Читаем Подруги Высоцкого полностью

«Мне девятый год. Я окончила второй класс и теперь свободна. Теперь я гуляю, сколько хочу, и уже никто не зовет меня домой учить уроки. Но моя свобода все же кое-чем ограничена: делами по хозяйству. Ибо мама моя до поздней ночи на работе, а на хозяйстве осталась я. Так и сегодня. Я просыпаюсь, и, как всегда, мамы уже нет дома. Я вскакиваю с постели и бегу к столу, где лежит записка. В ней большими буквами перечислено то, что я должна сделать, что должна есть. Я старательно перечитываю ее несколько раз и снова бегу босиком под одеяло. Я еще хочу спать, но заснуть не могу: в голову лезут всякие мысли. Я стараюсь отогнать их и все же заснуть, но солнечные зайчики уже нашли меня и щекочут лицо. Тогда я одеяло натягиваю на голову, но теперь в уши лезут звуки падающих капель воды из крана в кухне. Кап-кап, кап-кап…

С досадой я вскакиваю с кровати, натягиваю короткое платьице и босиком бегу на кухню умываться. Затем лезу в шкаф за едой и, жуя на ходу, составляю план действий на сегодня. Но, как всегда, осуществить его полностью не удается: как раз в то время, когда я мою посуду, снизу раздается условный свист – меня зовут. Я бросаю тарелку и высовываюсь до половины из окна. Во дворе стоят мальчишки – наша компания… В другом конце грязного, заплесневелого двора, столпившись, стоят девчонки – наши враги. В первую очередь – это мои личные враги, потому что они плаксы и сплетницы, а уж если подерешься – маме обязательно скажут. Впрочем, они мне завидуют, потому что мальчишки меня не бьют и даже пускают играть с собой в футбол. Вот и теперь: «Ларка, айда в футбол. Только скорей!» Я кричу: «Сейчас!», кое-как домываю посуду и, так и не убрав до конца квартиру, закрываю дверь; на перилах съезжаю вниз, успевая показать девчонкам язык, и выбегаю на улицу, где все мальчишки уже в сборе…»

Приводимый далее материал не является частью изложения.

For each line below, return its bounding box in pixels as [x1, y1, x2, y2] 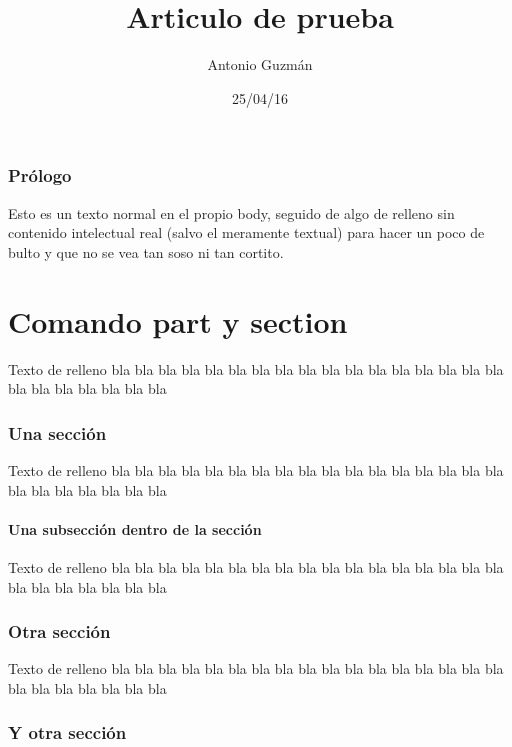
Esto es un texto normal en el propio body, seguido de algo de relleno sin [8, 202, 455, 223]
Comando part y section [8, 300, 348, 341]
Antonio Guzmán [207, 54, 313, 75]
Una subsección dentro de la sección [8, 518, 262, 539]
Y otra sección [8, 720, 127, 745]
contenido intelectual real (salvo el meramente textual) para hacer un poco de [8, 222, 485, 243]
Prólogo [8, 163, 72, 188]
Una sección [8, 420, 107, 445]
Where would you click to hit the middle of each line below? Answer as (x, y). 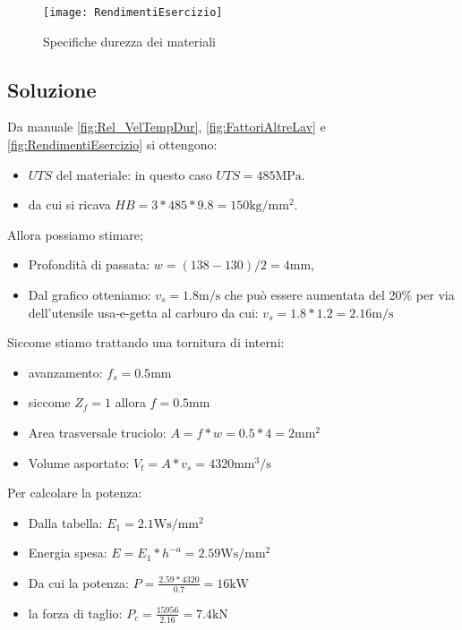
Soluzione (52, 89)
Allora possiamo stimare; (75, 234)
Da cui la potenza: (78, 582)
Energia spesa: (68, 553)
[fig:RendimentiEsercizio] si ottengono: (112, 145)
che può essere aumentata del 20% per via (339, 295)
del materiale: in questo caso (134, 174)
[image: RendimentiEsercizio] (133, 13)
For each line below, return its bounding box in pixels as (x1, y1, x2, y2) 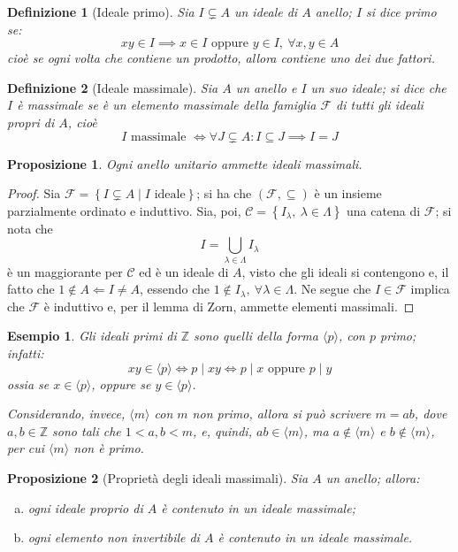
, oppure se (91, 374, 151, 393)
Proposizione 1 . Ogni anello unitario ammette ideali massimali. (7, 154, 363, 172)
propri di (7, 112, 55, 131)
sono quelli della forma (194, 326, 318, 345)
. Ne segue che (294, 280, 371, 298)
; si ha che (196, 184, 252, 203)
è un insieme (314, 184, 382, 203)
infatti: (7, 344, 44, 363)
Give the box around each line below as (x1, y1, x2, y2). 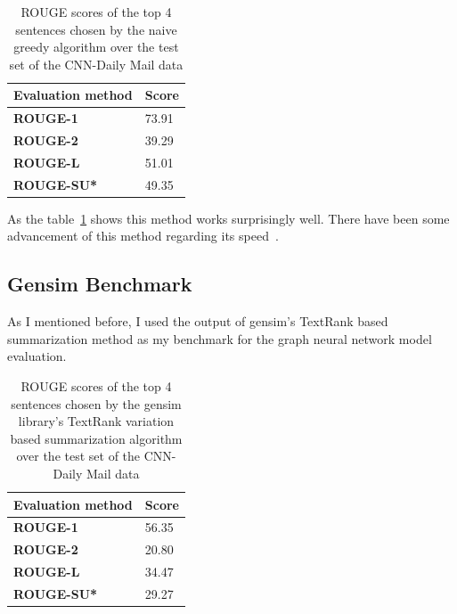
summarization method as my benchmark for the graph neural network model (7, 329, 432, 348)
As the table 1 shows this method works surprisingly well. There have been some (7, 209, 450, 227)
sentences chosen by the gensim (11, 394, 182, 413)
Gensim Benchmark (7, 270, 192, 298)
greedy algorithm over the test (13, 37, 179, 56)
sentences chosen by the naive (15, 20, 177, 38)
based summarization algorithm (10, 429, 183, 447)
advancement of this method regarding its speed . (7, 226, 279, 245)
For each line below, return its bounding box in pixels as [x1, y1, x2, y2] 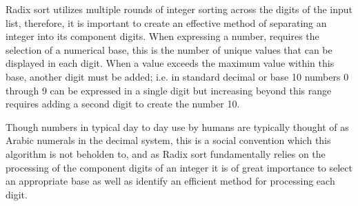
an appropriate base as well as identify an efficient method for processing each [6, 174, 335, 188]
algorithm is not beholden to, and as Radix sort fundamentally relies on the [6, 146, 326, 161]
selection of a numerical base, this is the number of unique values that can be [6, 42, 332, 56]
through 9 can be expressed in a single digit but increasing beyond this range [6, 83, 332, 97]
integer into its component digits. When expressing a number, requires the [6, 29, 319, 43]
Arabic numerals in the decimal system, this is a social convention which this [6, 133, 331, 147]
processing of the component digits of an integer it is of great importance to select [6, 160, 352, 174]
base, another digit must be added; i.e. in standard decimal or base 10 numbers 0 [6, 69, 349, 83]
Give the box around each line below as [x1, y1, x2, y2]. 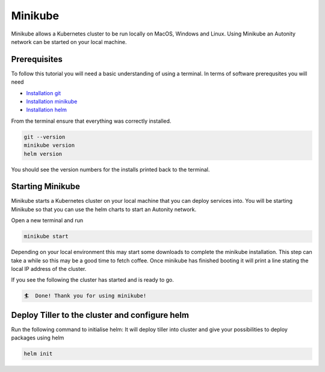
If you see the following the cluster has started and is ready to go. [11, 276, 175, 284]
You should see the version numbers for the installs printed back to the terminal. [11, 166, 210, 173]
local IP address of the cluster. [11, 265, 87, 272]
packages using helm [11, 334, 64, 341]
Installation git [26, 89, 61, 96]
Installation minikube [26, 98, 78, 105]
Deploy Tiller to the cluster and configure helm [11, 310, 190, 320]
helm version [23, 150, 63, 157]
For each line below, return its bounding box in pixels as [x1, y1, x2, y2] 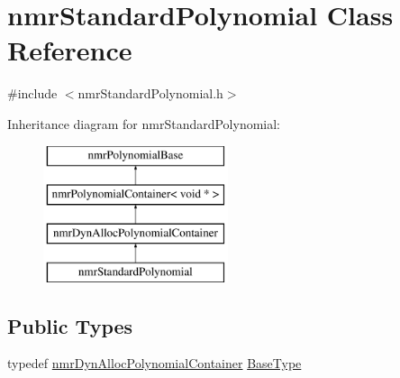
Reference [7, 32, 132, 69]
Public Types [7, 311, 133, 339]
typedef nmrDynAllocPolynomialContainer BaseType [7, 354, 302, 373]
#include [7, 84, 58, 103]
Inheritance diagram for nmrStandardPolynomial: [7, 114, 281, 133]
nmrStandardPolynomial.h [77, 84, 223, 103]
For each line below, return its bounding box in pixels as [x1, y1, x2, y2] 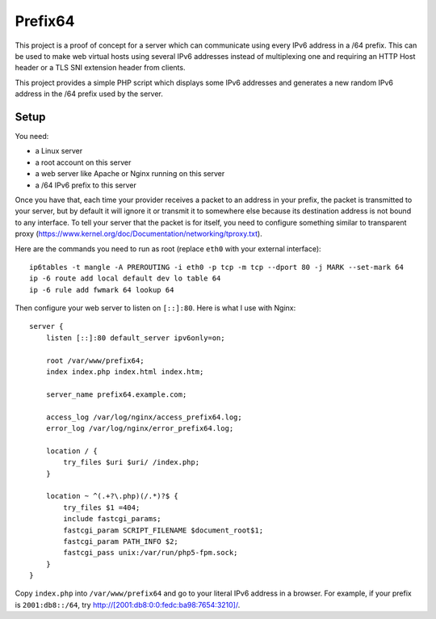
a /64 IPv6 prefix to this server [35, 180, 137, 190]
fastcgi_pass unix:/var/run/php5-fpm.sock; [63, 548, 238, 558]
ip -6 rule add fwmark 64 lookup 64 [29, 285, 174, 294]
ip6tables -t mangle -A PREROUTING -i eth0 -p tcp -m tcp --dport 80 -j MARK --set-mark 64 [29, 263, 404, 272]
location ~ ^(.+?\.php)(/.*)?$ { [45, 491, 179, 501]
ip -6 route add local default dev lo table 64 [29, 274, 221, 283]
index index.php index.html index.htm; [45, 368, 204, 377]
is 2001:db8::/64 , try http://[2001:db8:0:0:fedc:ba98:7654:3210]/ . [15, 600, 241, 609]

Десяток рукописных страниц были готовой киноновеллой, зримой, выпуклой, живописной, психологически безошибочно точной картиной, по которой даже без камеры оператора уже был ясно виден большой мир глазами маленького человека. Ученическим пером прорисовывались кадры возможной будущей кинокартины.

– Я далеко не уверен, что все вы станете режиссерами, – огорошил своих студентов Довженко на своей первой лекции. Помолчал и добавил: – Но я бы очень хотел, чтобы все вы стали интеллигентными людьми.

Мастер именно любовался Ларисой и всячески опекал ее, тепло и строго, по-отечески. «Заданный им камертон максимализма в отношении к искусству и к самому себе – это то, что каждый из нас старался сохранить, – вспоминала Лариса. – Я тогда не предполагала, как трудно следовать советам учителя на протяжении всей жизни… К нам, его студентам, предъявлялись совершенно определенные требования: во-первых, по части нравственной чистоты и твердости, честных правил морали, во-вторых, каждый из нас должен был обладать способностью к образному мышлению, и наш мастер стремился в этом удостовериться. В-третьих, нам следовало пытливо вглядываться в мир и пытаться понять его в различных проявлениях. Вряд ли надо доказывать, что все это не более как условия отбора учеников, элементарные условия их соответствия будущей профессии, и научить этому нельзя».